DIRECTIONS FOR THIS TASK:
In the records below, the part to copy starts at the line containing "Kariera [136, 25, 161, 33]" and goes to the last line; output it exactly, without pictures.

Collection entries:
----

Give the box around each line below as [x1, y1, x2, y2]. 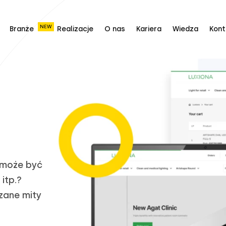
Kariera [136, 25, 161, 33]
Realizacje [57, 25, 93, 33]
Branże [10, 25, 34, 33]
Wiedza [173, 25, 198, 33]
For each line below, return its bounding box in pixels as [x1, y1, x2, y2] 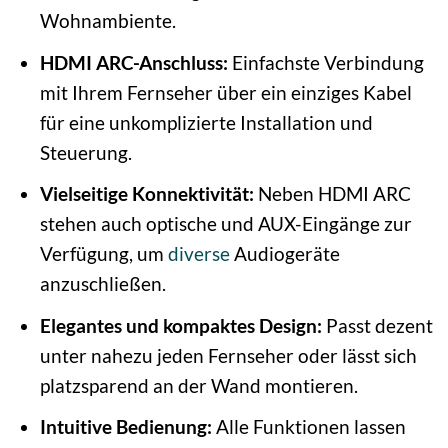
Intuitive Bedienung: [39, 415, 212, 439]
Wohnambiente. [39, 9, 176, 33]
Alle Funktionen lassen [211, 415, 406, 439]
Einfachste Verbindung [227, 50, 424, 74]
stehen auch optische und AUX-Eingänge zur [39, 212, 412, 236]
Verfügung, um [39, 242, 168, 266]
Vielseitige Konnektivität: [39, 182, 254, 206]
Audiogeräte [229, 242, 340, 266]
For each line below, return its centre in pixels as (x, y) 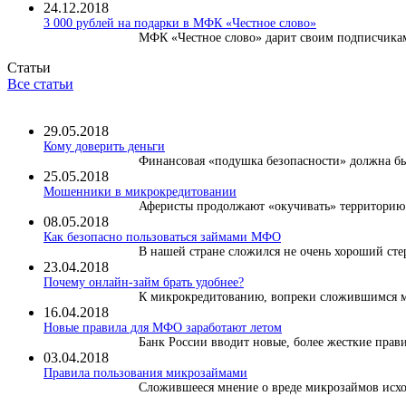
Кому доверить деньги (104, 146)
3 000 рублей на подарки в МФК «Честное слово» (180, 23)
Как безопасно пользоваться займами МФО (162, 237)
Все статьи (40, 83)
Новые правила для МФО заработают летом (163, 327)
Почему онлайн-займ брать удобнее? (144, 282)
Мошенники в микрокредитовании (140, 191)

----

WRITTEN RESPONSE:
Kariera [136, 25, 161, 33]
Realizacje [57, 25, 93, 33]
Branże [10, 25, 34, 33]
Wiedza [173, 25, 198, 33]
For each line below, return its bounding box in pixels as [x1, y1, x2, y2] 
Intuitive Bedienung: [39, 415, 212, 439]
Wohnambiente. [39, 9, 176, 33]
Alle Funktionen lassen [211, 415, 406, 439]
Einfachste Verbindung [227, 50, 424, 74]
stehen auch optische und AUX-Eingänge zur [39, 212, 412, 236]
Verfügung, um [39, 242, 168, 266]
Vielseitige Konnektivität: [39, 182, 254, 206]
Audiogeräte [229, 242, 340, 266]
For each line below, return its centre in pixels as (x, y) 
Кому доверить деньги (104, 146)
3 000 рублей на подарки в МФК «Честное слово» (180, 23)
Как безопасно пользоваться займами МФО (162, 237)
Все статьи (40, 83)
Новые правила для МФО заработают летом (163, 327)
Почему онлайн-займ брать удобнее? (144, 282)
Мошенники в микрокредитовании (140, 191)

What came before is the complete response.